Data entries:
=== Begin Enclosure ===
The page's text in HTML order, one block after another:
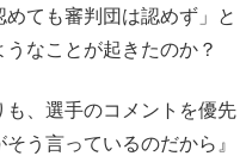
ても審判団は認めず」と
なことが起きたのか？
も、選手のコメントを優先
う言っているのだから』
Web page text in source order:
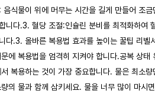
음식물이 위에 머무는 시간을 길게 만들어 조
니다. ​ 3. 혈당 조절:인슐린 분비를 최적화하여
다. ​ ​ 3. 올바른 복용법 효과를 높이는 꿀팁 리
에 복용법을 엄격히 지켜야 합니다. ​ 공복 상
복용하는 것이 가장 중요합니다. 물은 최소
의 물과 함께 삼키세요. 물을 너무 많이 마시
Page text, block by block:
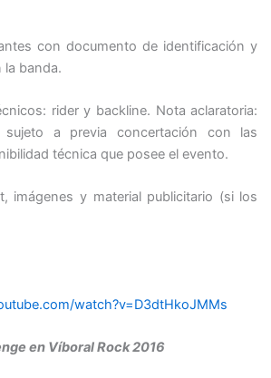
con documento de identificación y
la banda.
rider y backline. Nota aclaratoria:
sujeto a previa concertación con las
técnica que posee el evento.
imágenes y material publicitario (si los
watch?v=D3dtHkoJMMs
en Víboral Rock 2016
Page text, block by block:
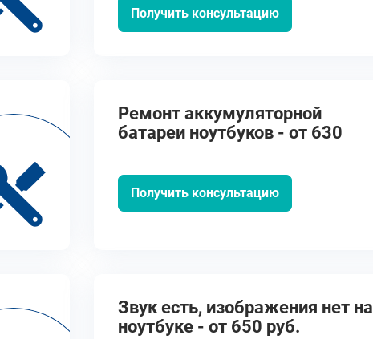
=== End Enclosure ===
TASK OBJECTIVE
Word-for-word copy, no pictures: write out the entries above in full.

RESULT OF THIS TASK
The page's text in HTML order, one block after another:
ても審判団は認めず」と
なことが起きたのか？
も、選手のコメントを優先
う言っているのだから』
Web page text in source order:
음식물이 위에 머무는 시간을 길게 만들어 조
니다. ​ 3. 혈당 조절:인슐린 분비를 최적화하여
다. ​ ​ 3. 올바른 복용법 효과를 높이는 꿀팁 리
에 복용법을 엄격히 지켜야 합니다. ​ 공복 상
복용하는 것이 가장 중요합니다. 물은 최소
의 물과 함께 삼키세요. 물을 너무 많이 마시
Page text, block by block:
con documento de identificación y
la banda.
rider y backline. Nota aclaratoria:
sujeto a previa concertación con las
técnica que posee el evento.
imágenes y material publicitario (si los
watch?v=D3dtHkoJMMs
en Víboral Rock 2016
Page text, block by block:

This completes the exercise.